== TASK ==
Return only how many lines in the data include the string "services".

== STORED DATA ==
= Beginning of Section =
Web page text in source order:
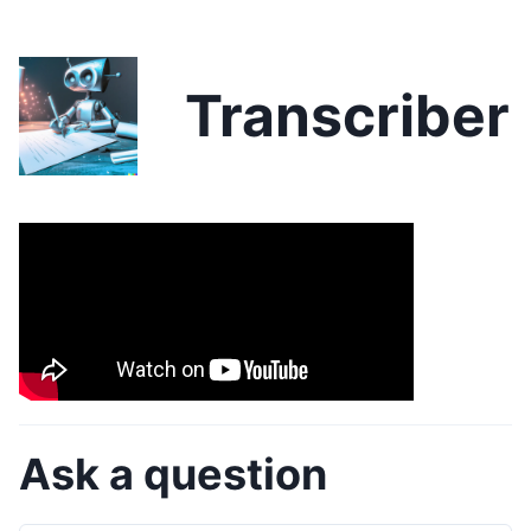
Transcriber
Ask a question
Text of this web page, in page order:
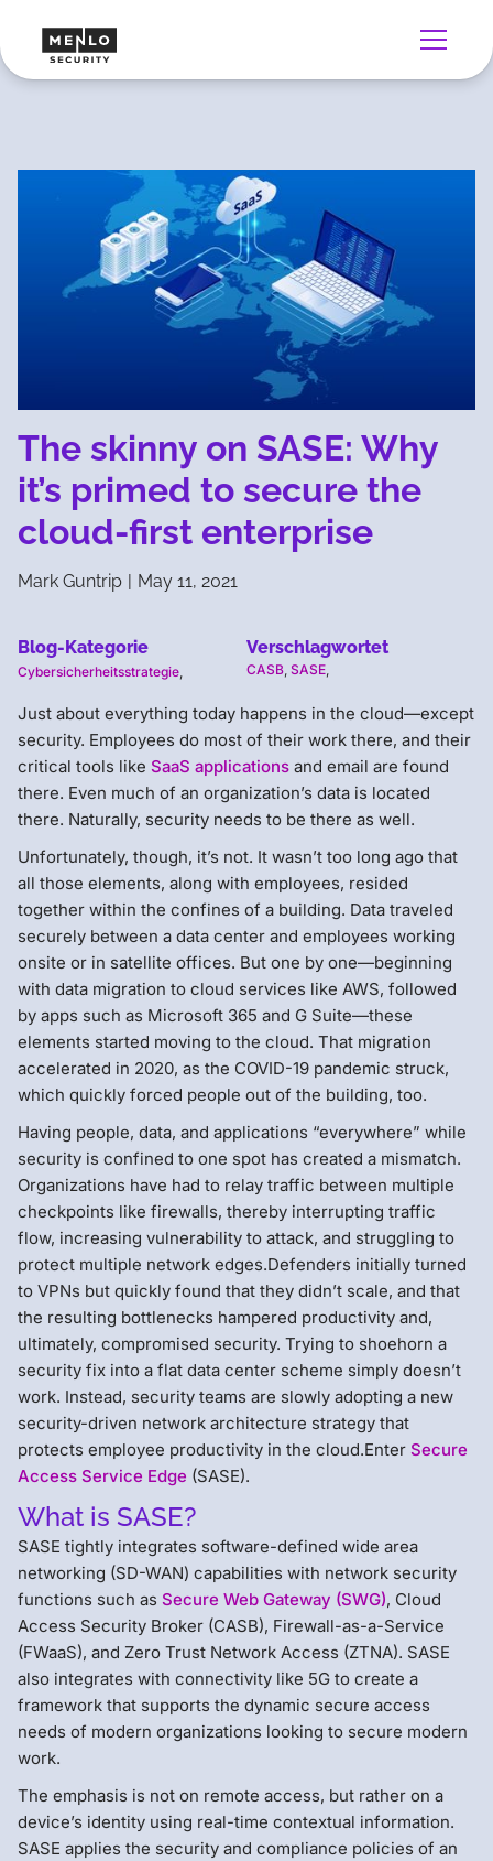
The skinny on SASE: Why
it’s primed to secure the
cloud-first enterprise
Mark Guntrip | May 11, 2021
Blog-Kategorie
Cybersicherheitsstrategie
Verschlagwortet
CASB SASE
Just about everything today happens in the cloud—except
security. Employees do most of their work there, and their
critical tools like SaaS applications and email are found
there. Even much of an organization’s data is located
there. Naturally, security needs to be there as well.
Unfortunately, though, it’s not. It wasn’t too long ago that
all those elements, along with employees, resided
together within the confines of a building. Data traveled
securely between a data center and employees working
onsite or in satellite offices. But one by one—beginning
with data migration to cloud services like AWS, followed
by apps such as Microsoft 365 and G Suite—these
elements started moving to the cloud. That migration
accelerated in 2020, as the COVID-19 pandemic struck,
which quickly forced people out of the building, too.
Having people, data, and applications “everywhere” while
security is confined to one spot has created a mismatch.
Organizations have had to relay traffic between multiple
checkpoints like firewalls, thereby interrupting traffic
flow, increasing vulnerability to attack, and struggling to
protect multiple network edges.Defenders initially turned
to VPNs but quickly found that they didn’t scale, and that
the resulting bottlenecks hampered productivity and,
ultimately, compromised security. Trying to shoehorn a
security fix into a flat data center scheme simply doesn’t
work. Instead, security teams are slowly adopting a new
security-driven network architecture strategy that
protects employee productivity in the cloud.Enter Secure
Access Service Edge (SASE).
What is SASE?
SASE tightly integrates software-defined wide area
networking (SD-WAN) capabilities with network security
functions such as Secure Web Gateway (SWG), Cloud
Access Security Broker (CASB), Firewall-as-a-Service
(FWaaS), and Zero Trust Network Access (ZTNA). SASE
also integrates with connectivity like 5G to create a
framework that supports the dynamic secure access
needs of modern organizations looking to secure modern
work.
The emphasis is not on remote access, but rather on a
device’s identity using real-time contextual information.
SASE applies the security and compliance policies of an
= End of Section =
= Beginning of Section =
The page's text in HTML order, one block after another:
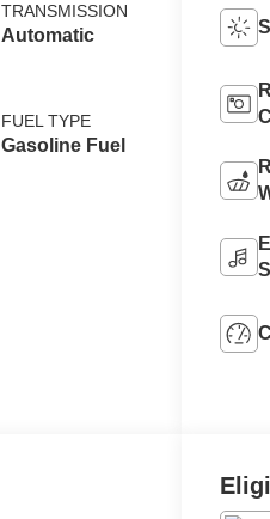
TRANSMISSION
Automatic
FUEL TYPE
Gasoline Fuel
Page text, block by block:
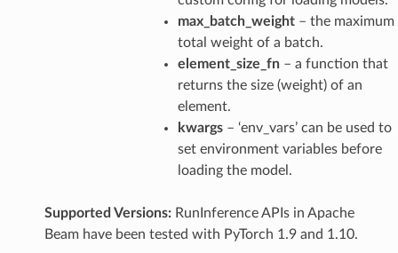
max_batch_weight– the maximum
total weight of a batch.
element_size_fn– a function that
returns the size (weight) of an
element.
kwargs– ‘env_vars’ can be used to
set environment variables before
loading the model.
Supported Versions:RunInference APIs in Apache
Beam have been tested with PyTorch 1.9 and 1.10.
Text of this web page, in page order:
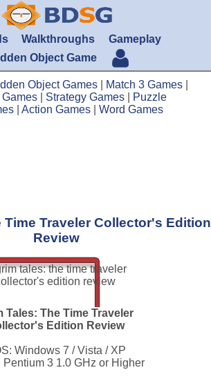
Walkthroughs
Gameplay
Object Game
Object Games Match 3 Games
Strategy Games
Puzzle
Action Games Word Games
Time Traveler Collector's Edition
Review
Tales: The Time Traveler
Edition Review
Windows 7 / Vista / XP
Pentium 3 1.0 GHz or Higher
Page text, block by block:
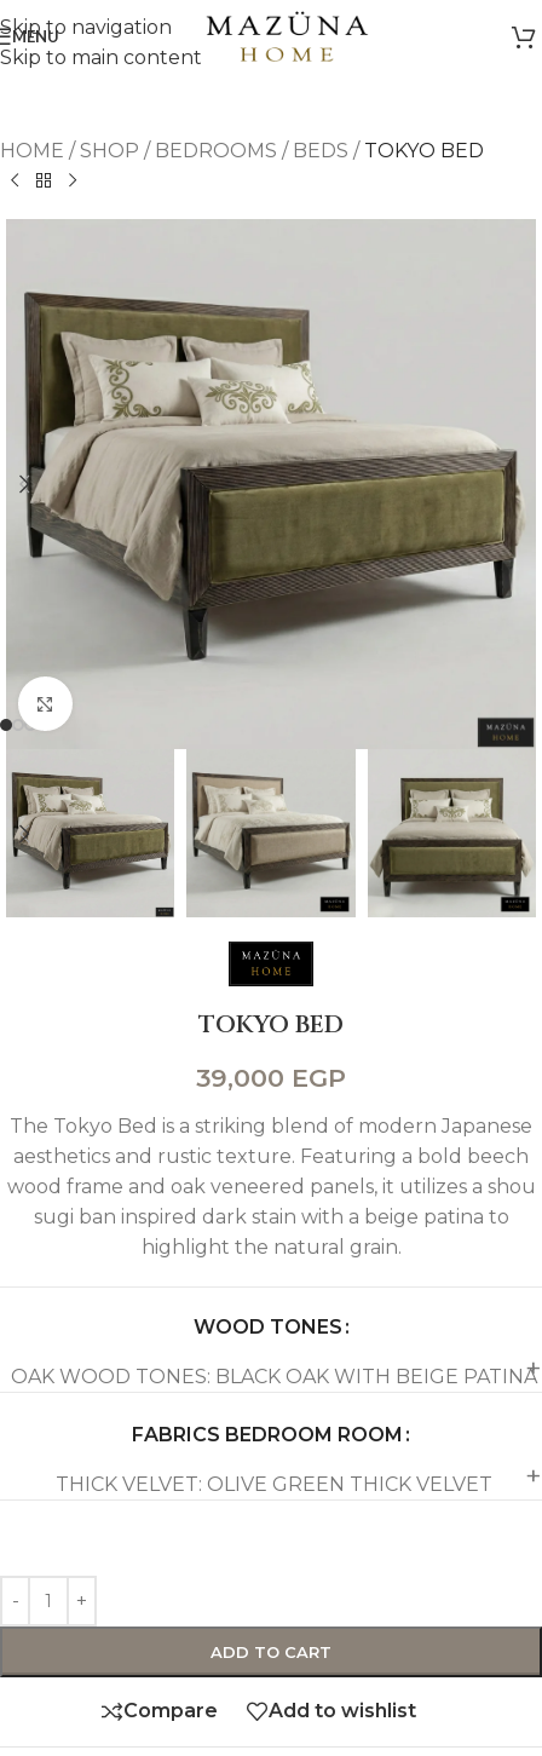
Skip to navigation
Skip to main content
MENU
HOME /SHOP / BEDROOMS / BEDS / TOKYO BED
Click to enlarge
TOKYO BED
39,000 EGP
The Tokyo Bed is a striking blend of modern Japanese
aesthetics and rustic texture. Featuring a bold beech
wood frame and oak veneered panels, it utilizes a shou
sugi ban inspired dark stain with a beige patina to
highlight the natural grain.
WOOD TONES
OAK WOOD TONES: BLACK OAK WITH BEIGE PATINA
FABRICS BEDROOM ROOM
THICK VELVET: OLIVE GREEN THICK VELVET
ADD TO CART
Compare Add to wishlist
= End of Section =
= Beginning of Section =
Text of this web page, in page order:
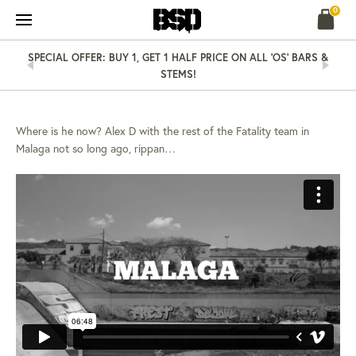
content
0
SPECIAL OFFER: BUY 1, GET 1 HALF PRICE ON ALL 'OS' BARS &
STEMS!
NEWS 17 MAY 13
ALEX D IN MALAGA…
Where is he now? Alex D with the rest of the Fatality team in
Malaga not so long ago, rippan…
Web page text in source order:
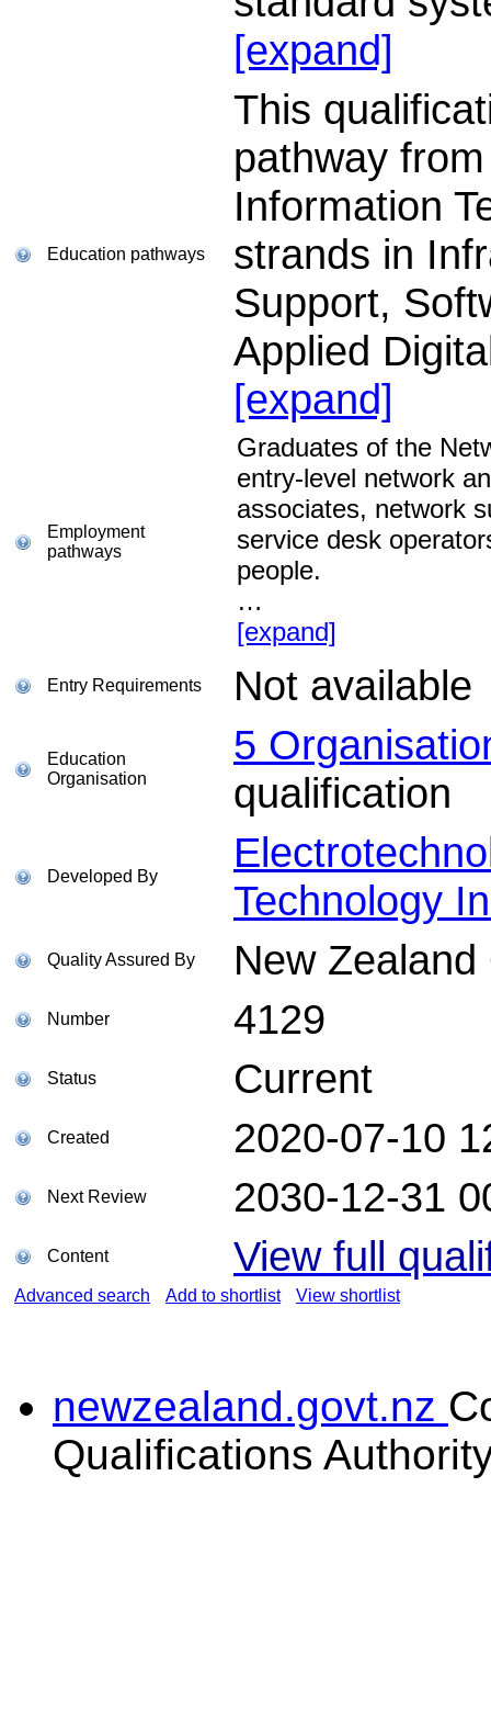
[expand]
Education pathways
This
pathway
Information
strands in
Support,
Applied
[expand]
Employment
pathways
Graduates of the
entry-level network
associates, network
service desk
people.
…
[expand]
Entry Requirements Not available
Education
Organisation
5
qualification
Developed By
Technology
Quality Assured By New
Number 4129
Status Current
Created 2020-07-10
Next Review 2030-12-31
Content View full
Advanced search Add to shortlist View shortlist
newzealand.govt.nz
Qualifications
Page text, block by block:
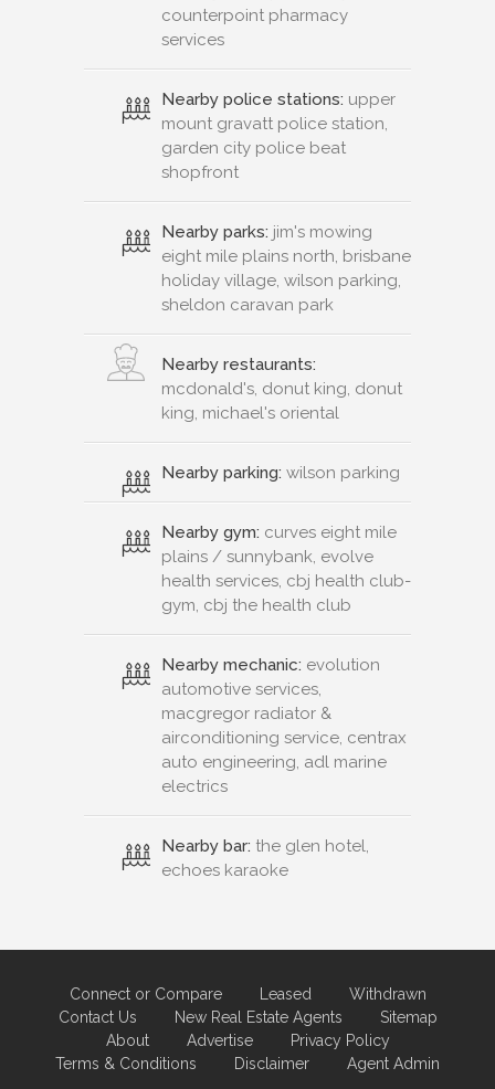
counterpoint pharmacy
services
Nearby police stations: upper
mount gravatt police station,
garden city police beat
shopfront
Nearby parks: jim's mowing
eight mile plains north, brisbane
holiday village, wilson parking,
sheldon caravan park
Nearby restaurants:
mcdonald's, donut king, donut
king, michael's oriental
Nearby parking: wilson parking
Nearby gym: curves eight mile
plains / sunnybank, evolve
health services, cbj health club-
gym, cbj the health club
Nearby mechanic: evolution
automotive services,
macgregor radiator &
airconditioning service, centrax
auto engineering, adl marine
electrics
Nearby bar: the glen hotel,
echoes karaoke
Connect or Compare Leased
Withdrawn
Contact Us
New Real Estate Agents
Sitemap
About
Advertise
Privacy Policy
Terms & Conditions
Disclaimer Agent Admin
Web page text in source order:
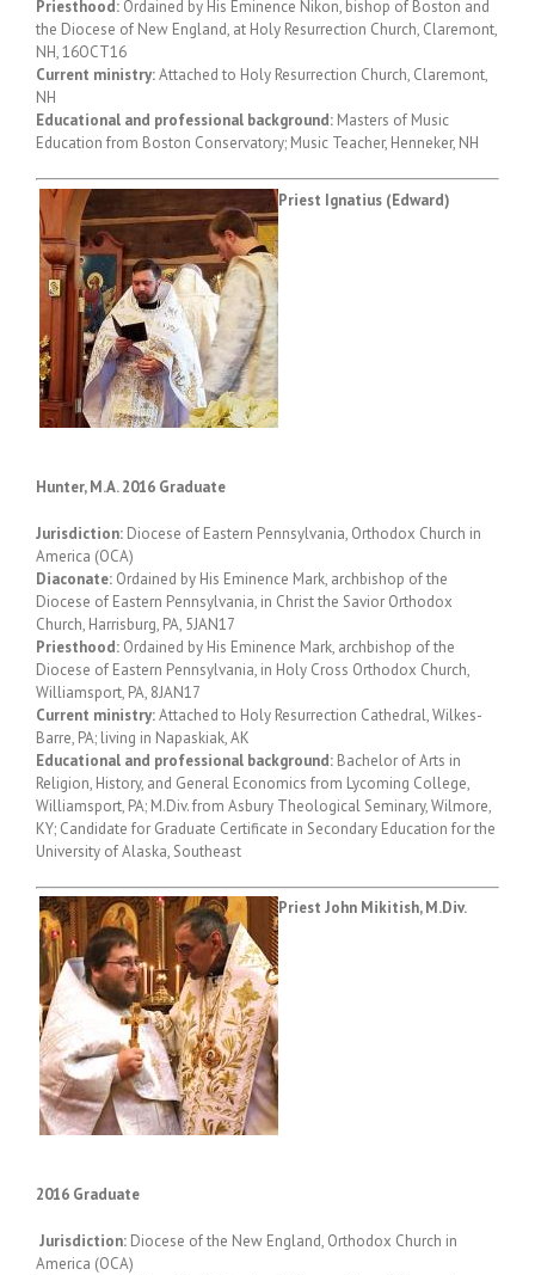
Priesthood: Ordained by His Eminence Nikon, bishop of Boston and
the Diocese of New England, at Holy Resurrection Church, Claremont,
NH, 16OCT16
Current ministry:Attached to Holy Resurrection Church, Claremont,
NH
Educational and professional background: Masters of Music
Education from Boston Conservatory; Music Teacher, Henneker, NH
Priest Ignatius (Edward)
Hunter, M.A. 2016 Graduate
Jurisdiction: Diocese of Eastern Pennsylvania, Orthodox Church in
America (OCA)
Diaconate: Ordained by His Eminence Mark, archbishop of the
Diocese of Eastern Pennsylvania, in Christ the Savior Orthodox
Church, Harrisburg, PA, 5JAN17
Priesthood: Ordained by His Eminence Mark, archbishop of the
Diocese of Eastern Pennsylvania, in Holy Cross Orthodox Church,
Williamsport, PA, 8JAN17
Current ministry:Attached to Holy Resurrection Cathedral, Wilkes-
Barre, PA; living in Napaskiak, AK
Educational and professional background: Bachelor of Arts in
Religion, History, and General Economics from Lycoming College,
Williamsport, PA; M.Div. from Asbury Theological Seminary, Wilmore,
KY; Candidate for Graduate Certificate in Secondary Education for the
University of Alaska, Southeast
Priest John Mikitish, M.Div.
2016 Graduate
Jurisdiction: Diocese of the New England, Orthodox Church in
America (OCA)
= End of Section =
== PROBLEM SOLUTION ==
4